この、美に対するちょっと特殊な感性は、肌に合わない人も多いだろう。
もう少し時間をおいて、また読んでみたい。

主人公が大学で出会う友人、柏木。
両足が奇形で、それ故に、独特な思想を持っていて、この青年の語る思想は、いちいち面白かった。

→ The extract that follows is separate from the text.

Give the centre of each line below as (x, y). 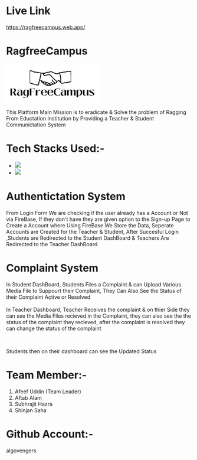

「俺は君に知らせたかったんだ。この世界を変貌させるものは認識だと。いいかね、他のものは何一つ世界を変えないのだ。認識だけが、世界を不変のまま、そのままの状態で、変貌させるんだ。認識の目から見れば、世界は永久に不変であり、そうして永久に変貌するんだ。それが何の役に立つかと君は言うだろう。だがこの生を耐えるために、人間は、認識の武器を持ったのだと言おう。動物にはそんなものは要らない。動物には生を耐えるという意識なんかないからな。認識は生の耐えがたさがそのまま人間の武器になったものだが、それで以て耐えがたさは少しも軽減されない。それだけだ。」

柏木の思想は、主人公の負の鬱屈を開放しようとするが、結局はダメだった。

主人公と、この柏木、両方が、作者・三島の分身なのだろうか?
内面的にはちょっと怖いくらいに一途でアツいモノを持ち、けれど賢かったから、理論的には柏木のような考えをし、心の内の破滅に向かう衝動の行為を抑えていたのかしら?と思ってしまった。